====== AVAILABLE DATA ======

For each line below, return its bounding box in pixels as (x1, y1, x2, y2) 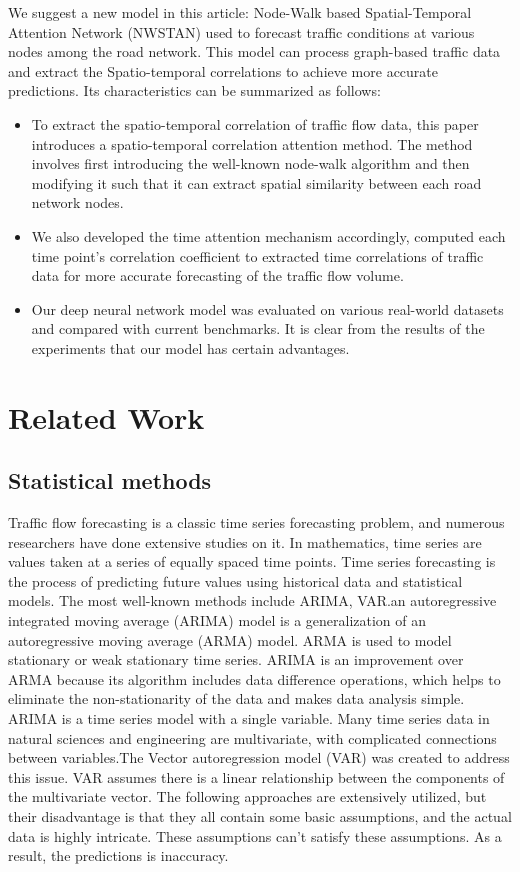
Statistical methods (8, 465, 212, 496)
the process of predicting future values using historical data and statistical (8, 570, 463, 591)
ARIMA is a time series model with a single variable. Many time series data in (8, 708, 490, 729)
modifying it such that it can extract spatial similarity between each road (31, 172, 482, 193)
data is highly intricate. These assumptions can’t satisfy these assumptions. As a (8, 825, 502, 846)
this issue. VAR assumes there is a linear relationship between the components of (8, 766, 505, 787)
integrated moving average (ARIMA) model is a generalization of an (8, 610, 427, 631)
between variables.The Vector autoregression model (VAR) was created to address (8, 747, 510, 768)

======
====== AVAILABLE DATA ======

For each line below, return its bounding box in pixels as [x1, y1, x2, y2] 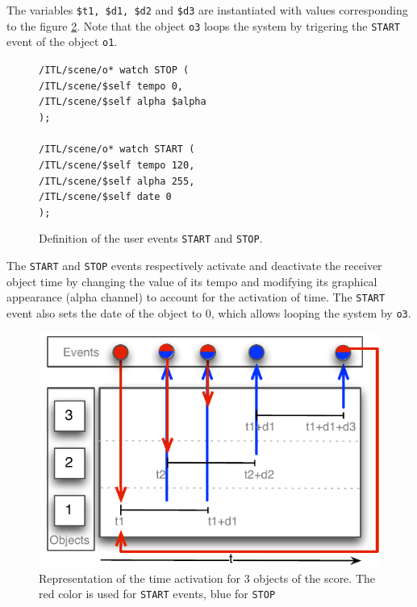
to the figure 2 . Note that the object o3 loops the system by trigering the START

======

◆ **WORK REQUEST**: What should come back is an exact copy of the lines above from the line with "y1, x2, y2)" to the line with "between variables.The Vector", both included, minus the pictures.

◆ **ANSWER TO THIS EXERCISE**:
For each line below, return its bounding box in pixels as (x1, y1, x2, y2) 
Statistical methods (8, 465, 212, 496)
the process of predicting future values using historical data and statistical (8, 570, 463, 591)
ARIMA is a time series model with a single variable. Many time series data in (8, 708, 490, 729)
modifying it such that it can extract spatial similarity between each road (31, 172, 482, 193)
data is highly intricate. These assumptions can’t satisfy these assumptions. As a (8, 825, 502, 846)
this issue. VAR assumes there is a linear relationship between the components of (8, 766, 505, 787)
integrated moving average (ARIMA) model is a generalization of an (8, 610, 427, 631)
between variables.The Vector autoregression model (VAR) was created to address (8, 747, 510, 768)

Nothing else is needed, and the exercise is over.